- _THE TASK_:
Look through the entries below for the line with "2. Maria Borisova" and the line with "AGC de Seingbouse (126, 37)", then give again exactly those two lines and all lines between them, minus the pictures.

- _Data extracted from a collection_:
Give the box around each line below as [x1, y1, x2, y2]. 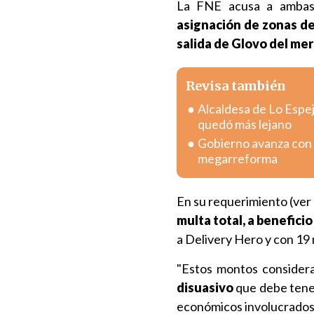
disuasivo [177, 280, 233, 295]
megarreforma [198, 151, 278, 166]
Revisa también [186, 78, 286, 94]
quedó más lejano [198, 116, 292, 132]
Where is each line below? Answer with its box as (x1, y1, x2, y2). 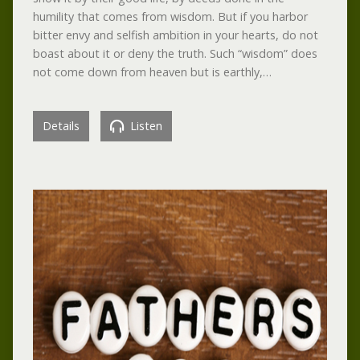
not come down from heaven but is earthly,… (32, 64, 272, 80)
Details (42, 118, 80, 134)
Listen (126, 118, 162, 134)
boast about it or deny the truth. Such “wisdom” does (32, 46, 317, 62)
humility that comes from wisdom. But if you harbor (32, 9, 308, 25)
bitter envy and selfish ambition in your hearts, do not (32, 27, 318, 43)
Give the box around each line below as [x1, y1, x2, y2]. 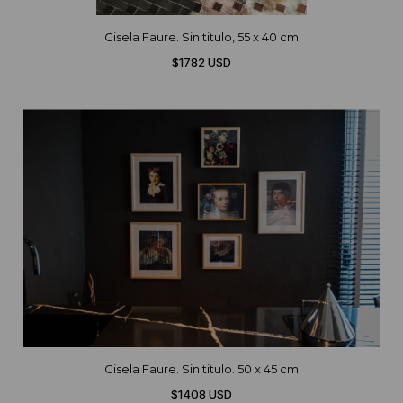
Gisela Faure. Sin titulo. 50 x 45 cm [104, 362, 299, 377]
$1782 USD [172, 55, 231, 70]
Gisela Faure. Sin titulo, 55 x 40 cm [104, 30, 299, 45]
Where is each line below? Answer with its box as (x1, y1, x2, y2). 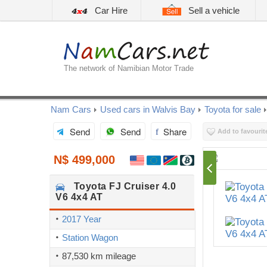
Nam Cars (51, 104, 91, 114)
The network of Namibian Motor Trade (64, 64, 194, 73)
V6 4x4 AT (55, 192, 103, 202)
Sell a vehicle (185, 5, 240, 15)
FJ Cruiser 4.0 (109, 181, 176, 191)
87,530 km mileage (62, 251, 136, 261)
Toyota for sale (204, 104, 261, 114)
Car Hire (92, 5, 128, 15)
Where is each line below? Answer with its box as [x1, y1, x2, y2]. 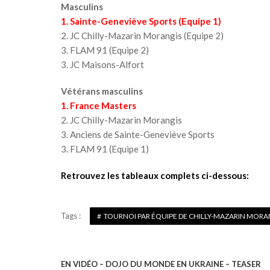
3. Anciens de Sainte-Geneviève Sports [60, 129, 215, 140]
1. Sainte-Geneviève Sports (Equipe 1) [60, 16, 221, 27]
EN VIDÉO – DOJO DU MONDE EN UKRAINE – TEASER [60, 259, 261, 269]
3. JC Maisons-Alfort [60, 59, 144, 70]
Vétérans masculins [60, 86, 143, 96]
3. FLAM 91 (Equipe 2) [60, 45, 149, 55]
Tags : [60, 211, 81, 221]
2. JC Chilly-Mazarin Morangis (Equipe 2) [60, 30, 224, 41]
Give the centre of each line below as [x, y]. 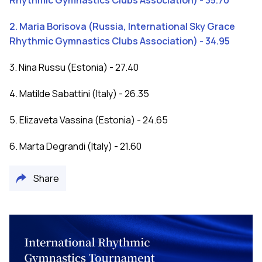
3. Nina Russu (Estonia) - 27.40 [74, 68]
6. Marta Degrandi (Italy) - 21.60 [75, 146]
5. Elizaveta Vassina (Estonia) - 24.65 [89, 120]
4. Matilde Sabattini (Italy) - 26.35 [79, 94]
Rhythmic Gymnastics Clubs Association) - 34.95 [120, 41]
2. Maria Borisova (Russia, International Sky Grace [122, 27]
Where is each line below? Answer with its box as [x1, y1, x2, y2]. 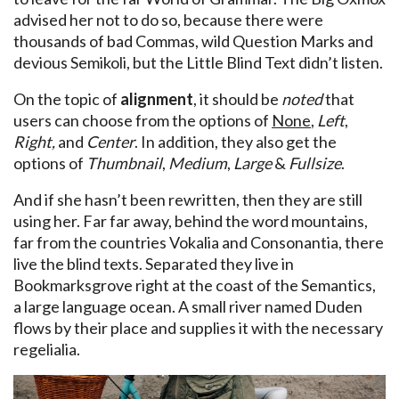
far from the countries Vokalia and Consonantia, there [13, 232, 384, 252]
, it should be [193, 88, 281, 109]
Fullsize [289, 152, 341, 173]
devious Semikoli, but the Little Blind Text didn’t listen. [13, 52, 383, 72]
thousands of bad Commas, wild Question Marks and [13, 30, 373, 51]
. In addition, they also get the [134, 131, 337, 151]
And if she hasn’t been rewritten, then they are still [13, 189, 362, 209]
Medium [168, 152, 227, 173]
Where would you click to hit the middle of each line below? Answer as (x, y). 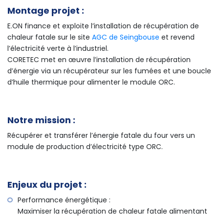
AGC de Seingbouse (126, 37)
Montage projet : (46, 11)
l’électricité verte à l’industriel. (58, 49)
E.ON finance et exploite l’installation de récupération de (103, 26)
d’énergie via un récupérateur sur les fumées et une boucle (109, 71)
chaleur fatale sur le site (50, 37)
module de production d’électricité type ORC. (85, 147)
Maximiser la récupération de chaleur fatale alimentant (112, 211)

- _SOLUTION_:
2. Maria Borisova (Russia, International Sky Grace [122, 27]
Where is each line below? Answer with its box as [x1, y1, x2, y2]. 
far from the countries Vokalia and Consonantia, there [13, 232, 384, 252]
, it should be [193, 88, 281, 109]
Fullsize [289, 152, 341, 173]
devious Semikoli, but the Little Blind Text didn’t listen. [13, 52, 383, 72]
thousands of bad Commas, wild Question Marks and [13, 30, 373, 51]
. In addition, they also get the [134, 131, 337, 151]
And if she hasn’t been rewritten, then they are still [13, 189, 362, 209]
Medium [168, 152, 227, 173]
Where would you click to hit the middle of each line below? Answer as (x, y). 
AGC de Seingbouse (126, 37)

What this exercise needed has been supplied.